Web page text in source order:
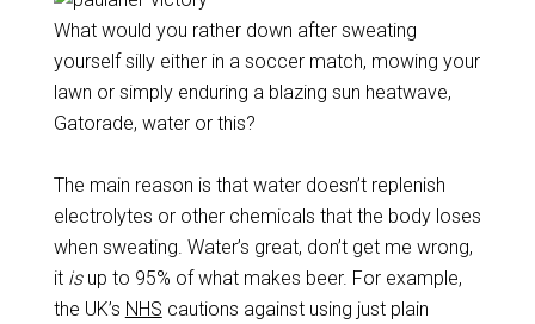
What would you rather down after sweating
yourself silly either in a soccer match, mowing your
lawn or simply enduring a blazing sun heatwave,
Gatorade, water or this?
The main reason is that water doesn’t replenish
electrolytes or other chemicals that the body loses
when sweating. Water’s great, don’t get me wrong,
it isup to 95% of what makes beer. For example,
the UK’s NHS cautions against using just plain
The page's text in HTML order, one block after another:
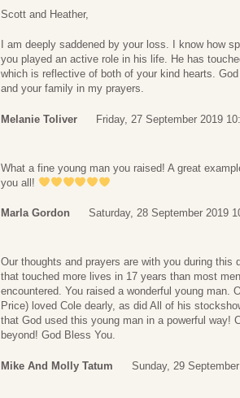
Scott and Heather,
I am deeply saddened by your loss. I know how
you played an active role in his life. He has
which is reflective of both of your kind hearts.
and your family in my prayers.
Melanie Toliver Friday, 27 September 2019
What a fine young man you raised! A great
you all!
Marla Gordon Saturday, 28 September 2019
Our thoughts and prayers are with you during
that touched more lives in 17 years than most
encountered. You raised a wonderful young man.
Price) loved Cole dearly, as did All of his
that God used this young man in a powerful way!
beyond! God Bless You.
Mike And Molly Tatum Sunday, 29
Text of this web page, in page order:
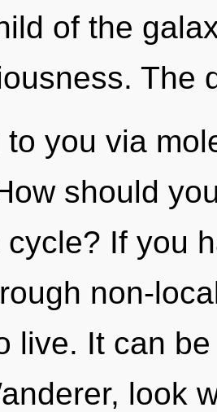
of the
The
you via
should
cycle? If you
non-
live. It can
look
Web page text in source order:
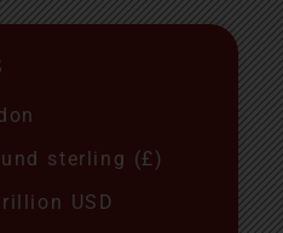
sterling (£)
USD
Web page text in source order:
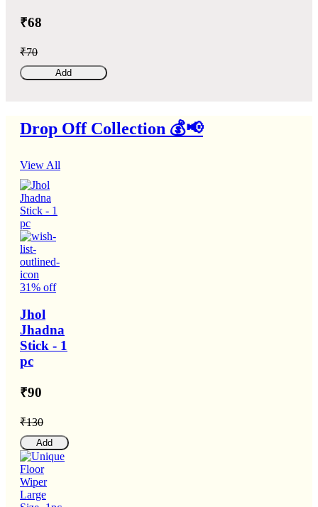
₹68
₹70
Add
Drop Off Collection 💰📢
View All
31% off
Jhol
Jhadna
Stick - 1
pc
₹90
₹130
Add
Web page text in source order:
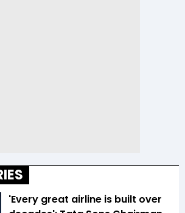
'Every great airline is built over
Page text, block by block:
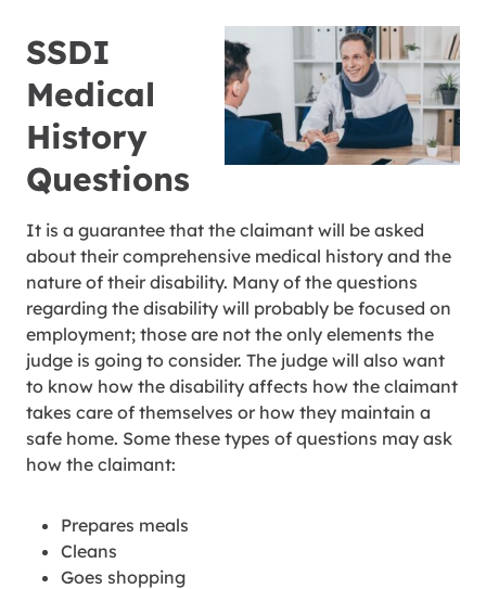
SSDI
Medical
History
Questions
It is a guarantee that the claimant will be asked
about their comprehensive medical history and the
nature of their disability. Many of the questions
regarding the disability will probably be focused on
employment; those are not the only elements the
judge is going to consider. The judge will also want
to know how the disability affects how the claimant
takes care of themselves or how they maintain a
safe home. Some these types of questions may ask
how the claimant:
Prepares meals
Cleans
Goes shopping
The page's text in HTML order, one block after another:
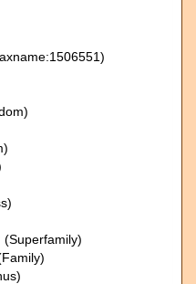
(Superfamily)
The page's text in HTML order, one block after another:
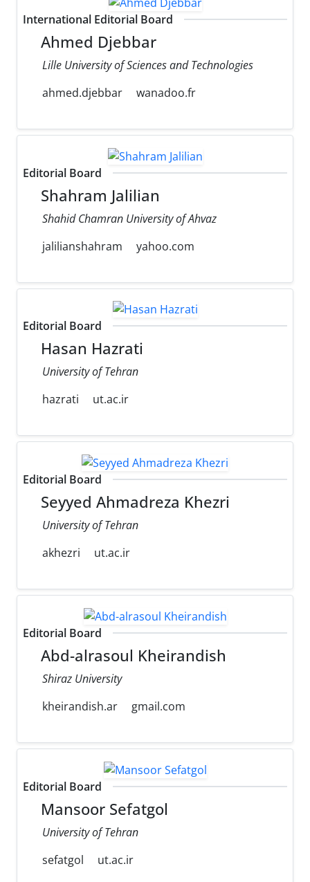
International Editorial Board
Ahmed Djebbar
Lille University of Sciences and Technologies
ahmed.djebbar
wanadoo.fr
Editorial Board
Shahram Jalilian
Shahid Chamran University of Ahvaz
jalilianshahram
yahoo.com
Editorial Board
Hasan Hazrati
University of Tehran
hazrati
ut.ac.ir
Editorial Board
Seyyed Ahmadreza Khezri
University of Tehran
akhezri
ut.ac.ir
Editorial Board
Abd-alrasoul Kheirandish
Shiraz University
kheirandish.ar
gmail.com
Editorial Board
Mansoor Sefatgol
University of Tehran
sefatgol
ut.ac.ir
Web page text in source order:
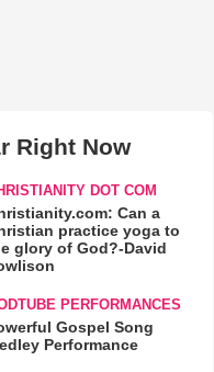
Right Now
DOT COM
Can a
practice yoga to
glory of God?-David
PERFORMANCES
Gospel Song
Performance
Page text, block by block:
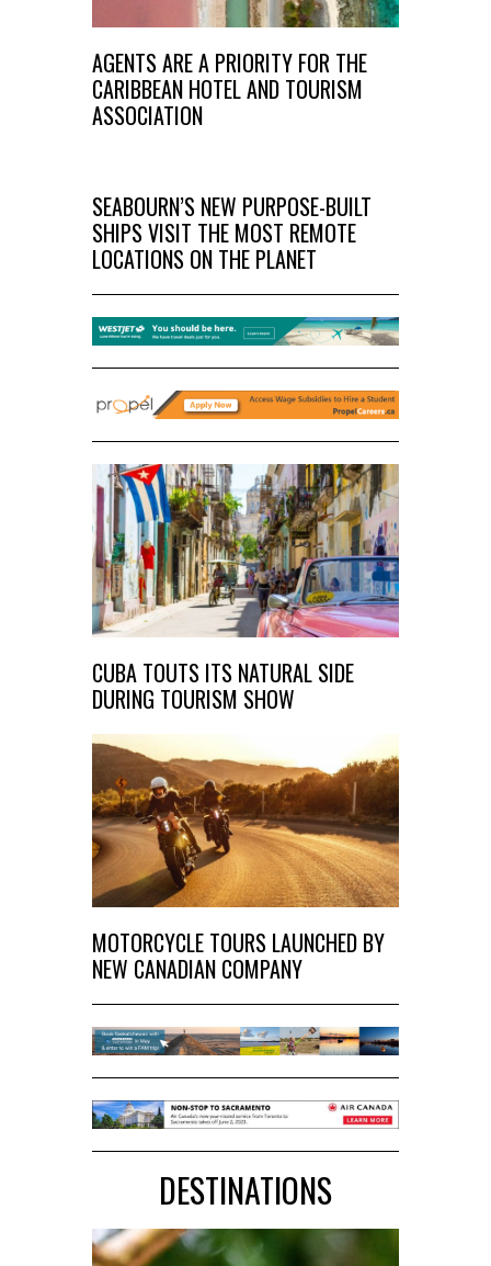
AGENTS ARE A PRIORITY FOR THE
CARIBBEAN HOTEL AND TOURISM
ASSOCIATION
SEABOURN’S NEW PURPOSE-BUILT
SHIPS VISIT THE MOST REMOTE
LOCATIONS ON THE PLANET
CUBA TOUTS ITS NATURAL SIDE
DURING TOURISM SHOW
MOTORCYCLE TOURS LAUNCHED BY
NEW CANADIAN COMPANY
DESTINATIONS
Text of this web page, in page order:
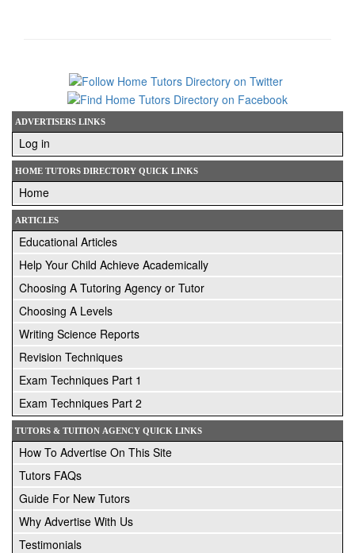
ADVERTISERS LINKS
Log in
HOME TUTORS DIRECTORY QUICK LINKS
Home
ARTICLES
Educational Articles
Help Your Child Achieve Academically
Choosing A Tutoring Agency or Tutor
Choosing A Levels
Writing Science Reports
Revision Techniques
Exam Techniques Part 1
Exam Techniques Part 2
TUTORS & TUITION AGENCY QUICK LINKS
How To Advertise On This Site
Tutors FAQs
Guide For New Tutors
Why Advertise With Us
Testimonials
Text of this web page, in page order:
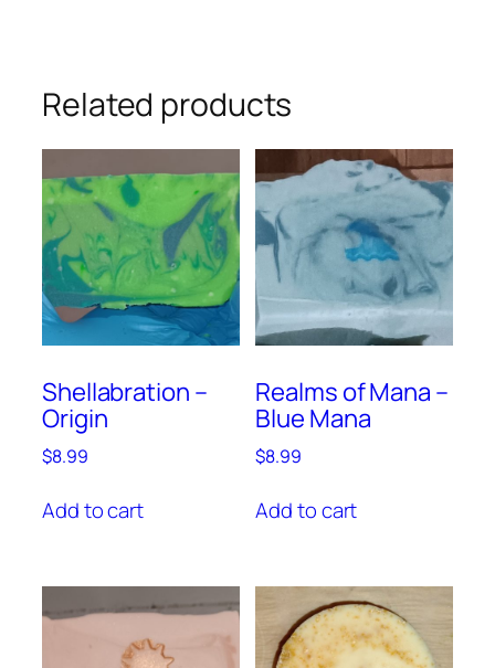
Related products
Shellabration –
Origin
$8.99
Add to cart
Realms of Mana –
Blue Mana
$8.99
Add to cart
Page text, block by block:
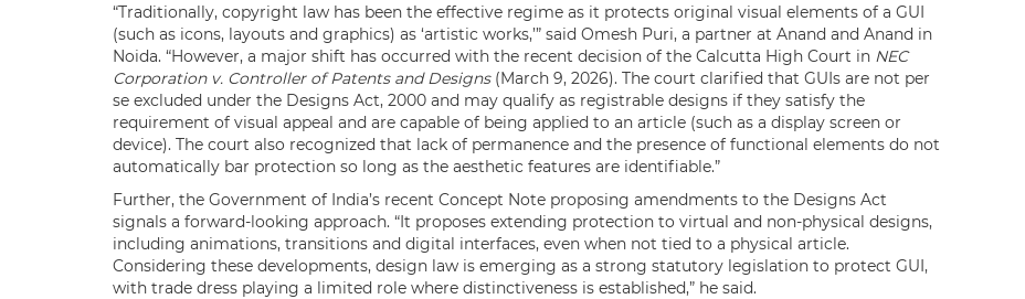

......

Directions - Set down the entries above word for word, but drop any image.

Response to the task -
Web page text in source order:
What would you rather down after sweating
yourself silly either in a soccer match, mowing your
lawn or simply enduring a blazing sun heatwave,
Gatorade, water or this?
The main reason is that water doesn’t replenish
electrolytes or other chemicals that the body loses
when sweating. Water’s great, don’t get me wrong,
it isup to 95% of what makes beer. For example,
the UK’s NHS cautions against using just plain
The page's text in HTML order, one block after another:
Scott and Heather,
I am deeply saddened by your loss. I know how
you played an active role in his life. He has
which is reflective of both of your kind hearts.
and your family in my prayers.
Melanie Toliver Friday, 27 September 2019
What a fine young man you raised! A great
you all!
Marla Gordon Saturday, 28 September 2019
Our thoughts and prayers are with you during
that touched more lives in 17 years than most
encountered. You raised a wonderful young man.
Price) loved Cole dearly, as did All of his
that God used this young man in a powerful way!
beyond! God Bless You.
Mike And Molly Tatum Sunday, 29
Text of this web page, in page order:
of the
The
you via
should
cycle? If you
non-
live. It can
look
Web page text in source order:
sterling (£)
USD
Web page text in source order:
₹68
₹70
Add
Drop Off Collection 💰📢
View All
31% off
Jhol
Jhadna
Stick - 1
pc
₹90
₹130
Add
Web page text in source order:
'Every great airline is built over
Page text, block by block:
SSDI
Medical
History
Questions
It is a guarantee that the claimant will be asked
about their comprehensive medical history and the
nature of their disability. Many of the questions
regarding the disability will probably be focused on
employment; those are not the only elements the
judge is going to consider. The judge will also want
to know how the disability affects how the claimant
takes care of themselves or how they maintain a
safe home. Some these types of questions may ask
how the claimant:
Prepares meals
Cleans
Goes shopping
The page's text in HTML order, one block after another:
(Superfamily)
The page's text in HTML order, one block after another:
International Editorial Board
Ahmed Djebbar
Lille University of Sciences and Technologies
ahmed.djebbar
wanadoo.fr
Editorial Board
Shahram Jalilian
Shahid Chamran University of Ahvaz
jalilianshahram
yahoo.com
Editorial Board
Hasan Hazrati
University of Tehran
hazrati
ut.ac.ir
Editorial Board
Seyyed Ahmadreza Khezri
University of Tehran
akhezri
ut.ac.ir
Editorial Board
Abd-alrasoul Kheirandish
Shiraz University
kheirandish.ar
gmail.com
Editorial Board
Mansoor Sefatgol
University of Tehran
sefatgol
ut.ac.ir
Web page text in source order:
Right Now
DOT COM
Can a
practice yoga to
glory of God?-David
PERFORMANCES
Gospel Song
Performance
Page text, block by block:
AGENTS ARE A PRIORITY FOR THE
CARIBBEAN HOTEL AND TOURISM
ASSOCIATION
SEABOURN’S NEW PURPOSE-BUILT
SHIPS VISIT THE MOST REMOTE
LOCATIONS ON THE PLANET
CUBA TOUTS ITS NATURAL SIDE
DURING TOURISM SHOW
MOTORCYCLE TOURS LAUNCHED BY
NEW CANADIAN COMPANY
DESTINATIONS
Text of this web page, in page order:
ADVERTISERS LINKS
Log in
HOME TUTORS DIRECTORY QUICK LINKS
Home
ARTICLES
Educational Articles
Help Your Child Achieve Academically
Choosing A Tutoring Agency or Tutor
Choosing A Levels
Writing Science Reports
Revision Techniques
Exam Techniques Part 1
Exam Techniques Part 2
TUTORS & TUITION AGENCY QUICK LINKS
How To Advertise On This Site
Tutors FAQs
Guide For New Tutors
Why Advertise With Us
Testimonials
Text of this web page, in page order:
Related products
Shellabration –
Origin
$8.99
Add to cart
Realms of Mana –
Blue Mana
$8.99
Add to cart
Page text, block by block:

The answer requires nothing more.